== Segment start ==

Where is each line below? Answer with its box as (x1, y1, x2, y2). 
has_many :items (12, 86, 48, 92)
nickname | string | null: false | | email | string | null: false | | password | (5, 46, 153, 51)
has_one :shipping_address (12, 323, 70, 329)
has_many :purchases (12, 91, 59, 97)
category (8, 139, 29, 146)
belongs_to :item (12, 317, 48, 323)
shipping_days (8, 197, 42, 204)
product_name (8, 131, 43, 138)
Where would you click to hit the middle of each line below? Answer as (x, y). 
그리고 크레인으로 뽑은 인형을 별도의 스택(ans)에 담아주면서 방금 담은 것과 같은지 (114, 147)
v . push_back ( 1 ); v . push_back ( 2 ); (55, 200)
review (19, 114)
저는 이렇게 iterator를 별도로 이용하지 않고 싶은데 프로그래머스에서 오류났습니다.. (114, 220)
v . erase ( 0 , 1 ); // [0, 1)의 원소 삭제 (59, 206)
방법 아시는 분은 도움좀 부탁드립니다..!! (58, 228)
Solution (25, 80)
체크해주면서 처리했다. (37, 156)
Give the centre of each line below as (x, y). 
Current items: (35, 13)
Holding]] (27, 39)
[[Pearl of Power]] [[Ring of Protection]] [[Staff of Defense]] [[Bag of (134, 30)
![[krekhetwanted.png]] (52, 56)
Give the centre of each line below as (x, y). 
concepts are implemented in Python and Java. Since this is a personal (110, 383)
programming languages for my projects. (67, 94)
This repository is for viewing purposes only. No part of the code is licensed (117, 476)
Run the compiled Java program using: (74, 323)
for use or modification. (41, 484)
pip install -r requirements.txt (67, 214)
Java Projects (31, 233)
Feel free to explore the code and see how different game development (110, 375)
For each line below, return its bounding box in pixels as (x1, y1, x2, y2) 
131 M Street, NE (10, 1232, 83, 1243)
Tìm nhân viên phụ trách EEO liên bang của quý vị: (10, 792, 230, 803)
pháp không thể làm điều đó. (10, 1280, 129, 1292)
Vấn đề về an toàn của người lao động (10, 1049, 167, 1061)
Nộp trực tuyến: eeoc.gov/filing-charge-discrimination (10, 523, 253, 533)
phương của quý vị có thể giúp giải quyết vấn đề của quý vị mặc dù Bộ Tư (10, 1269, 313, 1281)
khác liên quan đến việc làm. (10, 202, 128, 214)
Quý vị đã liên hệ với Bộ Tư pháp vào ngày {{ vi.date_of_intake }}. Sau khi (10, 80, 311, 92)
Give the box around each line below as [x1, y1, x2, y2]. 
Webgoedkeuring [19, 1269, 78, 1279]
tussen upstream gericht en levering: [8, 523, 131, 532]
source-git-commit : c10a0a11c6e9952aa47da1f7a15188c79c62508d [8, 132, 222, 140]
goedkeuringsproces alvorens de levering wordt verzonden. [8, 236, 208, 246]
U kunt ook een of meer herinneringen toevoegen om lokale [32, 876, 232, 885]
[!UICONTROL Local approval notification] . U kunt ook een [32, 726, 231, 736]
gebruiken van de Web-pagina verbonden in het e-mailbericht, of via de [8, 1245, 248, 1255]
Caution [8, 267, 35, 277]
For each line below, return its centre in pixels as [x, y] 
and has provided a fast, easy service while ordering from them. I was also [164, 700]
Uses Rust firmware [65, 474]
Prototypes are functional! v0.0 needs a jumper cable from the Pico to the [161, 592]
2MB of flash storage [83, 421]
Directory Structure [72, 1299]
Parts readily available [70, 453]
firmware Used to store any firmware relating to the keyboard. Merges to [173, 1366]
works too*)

== Segment end ==

- Exercise goal: Output exactly the lines between the one containing "phương của quý" and the final line above, both inclusive.

- Reply to the exercise:
phương của quý vị có thể giúp giải quyết vấn đề của quý vị mặc dù Bộ Tư (10, 1269, 313, 1281)
khác liên quan đến việc làm. (10, 202, 128, 214)
Quý vị đã liên hệ với Bộ Tư pháp vào ngày {{ vi.date_of_intake }}. Sau khi (10, 80, 311, 92)
Give the box around each line below as [x1, y1, x2, y2]. 
Webgoedkeuring [19, 1269, 78, 1279]
tussen upstream gericht en levering: [8, 523, 131, 532]
source-git-commit : c10a0a11c6e9952aa47da1f7a15188c79c62508d [8, 132, 222, 140]
goedkeuringsproces alvorens de levering wordt verzonden. [8, 236, 208, 246]
U kunt ook een of meer herinneringen toevoegen om lokale [32, 876, 232, 885]
[!UICONTROL Local approval notification] . U kunt ook een [32, 726, 231, 736]
gebruiken van de Web-pagina verbonden in het e-mailbericht, of via de [8, 1245, 248, 1255]
Caution [8, 267, 35, 277]
For each line below, return its centre in pixels as [x, y] 
and has provided a fast, easy service while ordering from them. I was also [164, 700]
Uses Rust firmware [65, 474]
Prototypes are functional! v0.0 needs a jumper cable from the Pico to the [161, 592]
2MB of flash storage [83, 421]
Directory Structure [72, 1299]
Parts readily available [70, 453]
firmware Used to store any firmware relating to the keyboard. Merges to [173, 1366]
works too*)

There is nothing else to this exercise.